== Problem description ==
Write out all of the records below precisely as given, omitting the images.

--- Supplied entries Enclosed Below ---

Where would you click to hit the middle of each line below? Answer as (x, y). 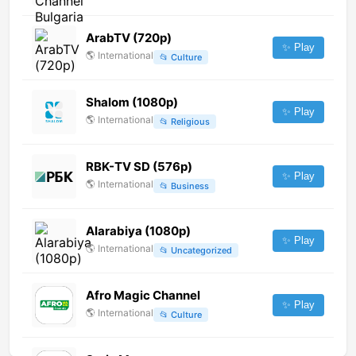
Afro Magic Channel (143, 296)
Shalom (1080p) (132, 103)
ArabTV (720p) (129, 38)
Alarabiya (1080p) (138, 231)
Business (190, 186)
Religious (190, 121)
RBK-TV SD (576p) (139, 167)
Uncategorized (201, 250)
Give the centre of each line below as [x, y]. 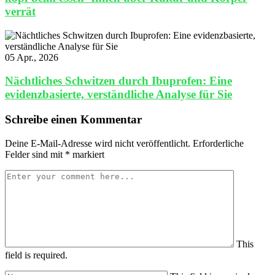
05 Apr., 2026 [32, 57]
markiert [87, 154]
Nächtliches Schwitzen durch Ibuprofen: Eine [118, 81]
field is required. [36, 255]
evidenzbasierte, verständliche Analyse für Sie [118, 95]
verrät [20, 11]
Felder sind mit [35, 154]
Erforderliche [218, 143]

--- End of Enclosed Supplied entries ---

== Written solution ==
Where would you click to hit the middle of each line below? Answer as (x, y). 
Afro Magic Channel (143, 296)
Shalom (1080p) (132, 103)
ArabTV (720p) (129, 38)
Alarabiya (1080p) (138, 231)
Business (190, 186)
Religious (190, 121)
RBK-TV SD (576p) (139, 167)
Uncategorized (201, 250)
Give the centre of each line below as [x, y]. 
05 Apr., 2026 [32, 57]
markiert [87, 154]
Nächtliches Schwitzen durch Ibuprofen: Eine [118, 81]
field is required. [36, 255]
evidenzbasierte, verständliche Analyse für Sie [118, 95]
verrät [20, 11]
Felder sind mit [35, 154]
Erforderliche [218, 143]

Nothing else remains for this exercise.